§ **WHAT YOU WILL DO**: Where a picture appears in the data below, exclude it; restate everything else word for word.

:: DATASET ENTRIES ::

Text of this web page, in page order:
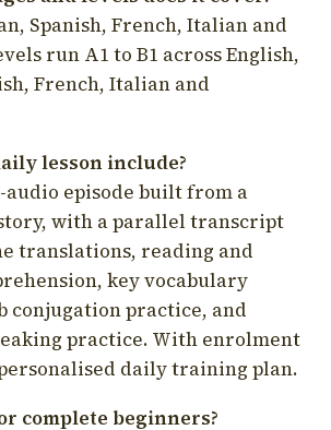
Spanish, French, Italian and
run A1 to B1 across English,
French, Italian and
lesson include?
episode built from a
with a parallel transcript
translations, reading and
key vocabulary
conjugation practice, and
practice. With enrolment
daily training plan.
complete beginners?
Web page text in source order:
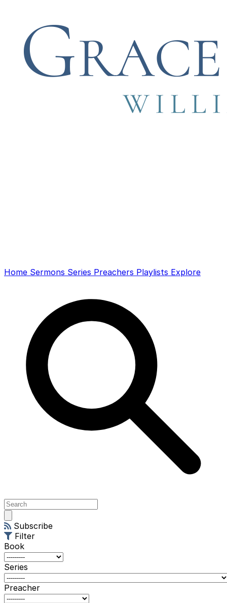
Home Sermons Series Preachers Playlists Explore
main
menu
Subscribe
Filter
Book
Series
Preacher
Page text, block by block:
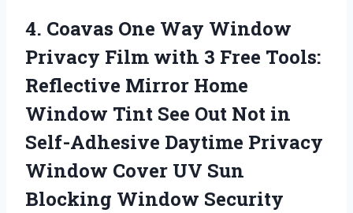
4. Coavas One Way Window
Privacy Film with 3 Free Tools:
Reflective Mirror Home
Window Tint See Out Not in
Self-Adhesive Daytime Privacy
Window Cover UV Sun
Blocking Window Security
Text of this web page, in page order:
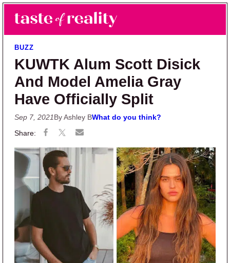
Skip to main content
Skip to primary sidebar
Taste of Reality
Reality TV News & Discussion
BUZZ
KUWTK Alum Scott Disick
And Model Amelia Gray
Have Officially Split
Sep 7, 2021By Ashley BWhat do you think?
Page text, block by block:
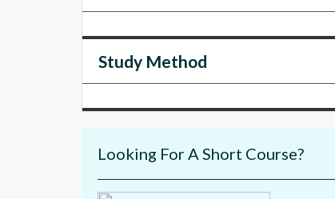
Study Method
Looking For A Short Course?
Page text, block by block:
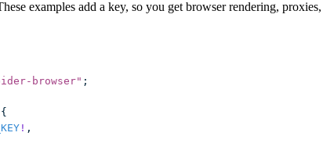
examples add a key, so you get browser rendering,
browser" ;
! ,
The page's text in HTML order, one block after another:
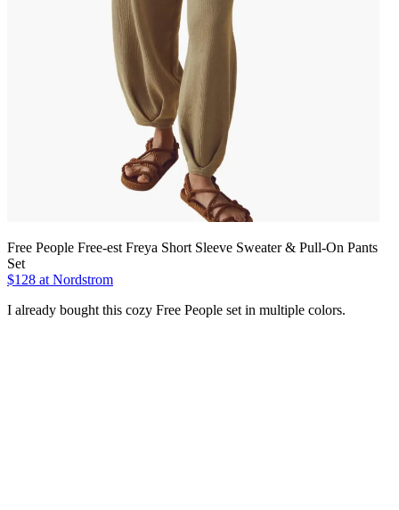
Free People Free-est Freya Short Sleeve Sweater & Pull-On Pants
Set
$128 at Nordstrom
I already bought this cozy Free People set in multiple colors.
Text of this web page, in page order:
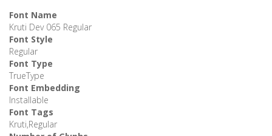
Font Name
Kruti Dev 065 Regular
Font Style
Regular
Font Type
TrueType
Font Embedding
Installable
Font Tags
Kruti,Regular
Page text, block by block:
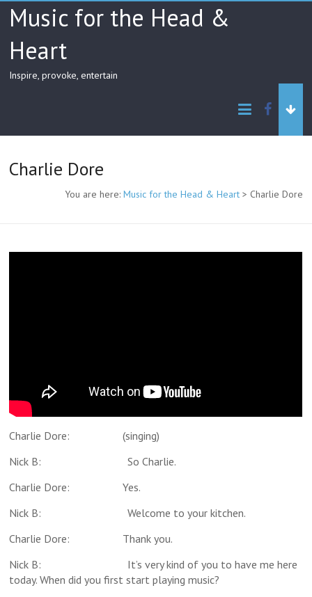
SkipMusic for the Head &
Heart
Inspire, provoke, entertain
Charlie Dore
You are here: Music for the Head & Heart> Charlie Dore
Charlie Dore: (singing)
Nick B: So Charlie.
Charlie Dore: Yes.
Nick B: Welcome to your kitchen.
Charlie Dore: Thank you.
Nick B: It’s very kind of you to have me here
today. When did you first start playing music?
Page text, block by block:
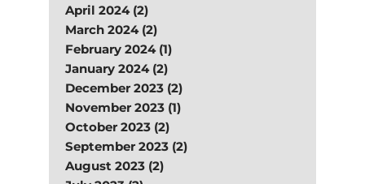
April 2024 (2)
March 2024 (2)
February 2024 (1)
January 2024 (2)
December 2023 (2)
November 2023 (1)
October 2023 (2)
September 2023 (2)
August 2023 (2)
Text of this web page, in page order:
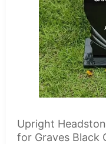
Upright
for Graves Black
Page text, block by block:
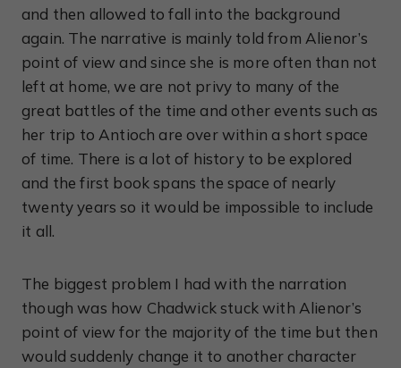
and then allowed to fall into the background
again. The narrative is mainly told from Alienor’s
point of view and since she is more often than not
left at home, we are not privy to many of the
great battles of the time and other events such as
her trip to Antioch are over within a short space
of time. There is a lot of history to be explored
and the first book spans the space of nearly
twenty years so it would be impossible to include
it all.
The biggest problem I had with the narration
though was how Chadwick stuck with Alienor’s
point of view for the majority of the time but then
would suddenly change it to another character
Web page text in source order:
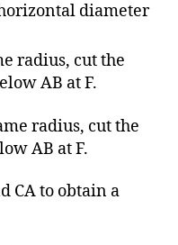
diameter
radius, cut the
AB at F.
radius, cut the
AB at F.
CA to obtain a
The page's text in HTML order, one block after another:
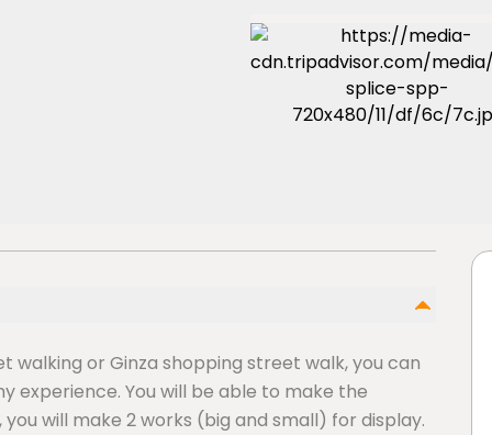
walking or Ginza shopping street walk, you can
experience. You will be able to make the
will make 2 works (big and small) for display.

:::

§ **EXERCISE RESULT**:
Text of this web page, in page order:
Spanish, French, Italian and
run A1 to B1 across English,
French, Italian and
lesson include?
episode built from a
with a parallel transcript
translations, reading and
key vocabulary
conjugation practice, and
practice. With enrolment
daily training plan.
complete beginners?
Web page text in source order:
Home Sermons Series Preachers Playlists Explore
main
menu
Subscribe
Filter
Book
Series
Preacher
Page text, block by block:
4. Coavas One Way Window
Privacy Film with 3 Free Tools:
Reflective Mirror Home
Window Tint See Out Not in
Self-Adhesive Daytime Privacy
Window Cover UV Sun
Blocking Window Security
Text of this web page, in page order:
Skip to main content
Skip to primary sidebar
Taste of Reality
Reality TV News & Discussion
BUZZ
KUWTK Alum Scott Disick
And Model Amelia Gray
Have Officially Split
Sep 7, 2021By Ashley BWhat do you think?
Page text, block by block:
Study Method
Looking For A Short Course?
Page text, block by block:
examples add a key, so you get browser rendering,
browser" ;
! ,
The page's text in HTML order, one block after another:
Free People Free-est Freya Short Sleeve Sweater & Pull-On Pants
Set
$128 at Nordstrom
I already bought this cozy Free People set in multiple colors.
Text of this web page, in page order:
Font Name
Kruti Dev 065 Regular
Font Style
Regular
Font Type
TrueType
Font Embedding
Installable
Font Tags
Kruti,Regular
Page text, block by block:
SkipMusic for the Head &
Heart
Inspire, provoke, entertain
Charlie Dore
You are here: Music for the Head & Heart> Charlie Dore
Charlie Dore: (singing)
Nick B: So Charlie.
Charlie Dore: Yes.
Nick B: Welcome to your kitchen.
Charlie Dore: Thank you.
Nick B: It’s very kind of you to have me here
today. When did you first start playing music?
Page text, block by block:
April 2024 (2)
March 2024 (2)
February 2024 (1)
January 2024 (2)
December 2023 (2)
November 2023 (1)
October 2023 (2)
September 2023 (2)
August 2023 (2)
Text of this web page, in page order:
Upright
for Graves Black
Page text, block by block:
and then allowed to fall into the background
again. The narrative is mainly told from Alienor’s
point of view and since she is more often than not
left at home, we are not privy to many of the
great battles of the time and other events such as
her trip to Antioch are over within a short space
of time. There is a lot of history to be explored
and the first book spans the space of nearly
twenty years so it would be impossible to include
it all.
The biggest problem I had with the narration
though was how Chadwick stuck with Alienor’s
point of view for the majority of the time but then
would suddenly change it to another character
Web page text in source order:
diameter
radius, cut the
AB at F.
radius, cut the
AB at F.
CA to obtain a
The page's text in HTML order, one block after another:
walking or Ginza shopping street walk, you can
experience. You will be able to make the
will make 2 works (big and small) for display.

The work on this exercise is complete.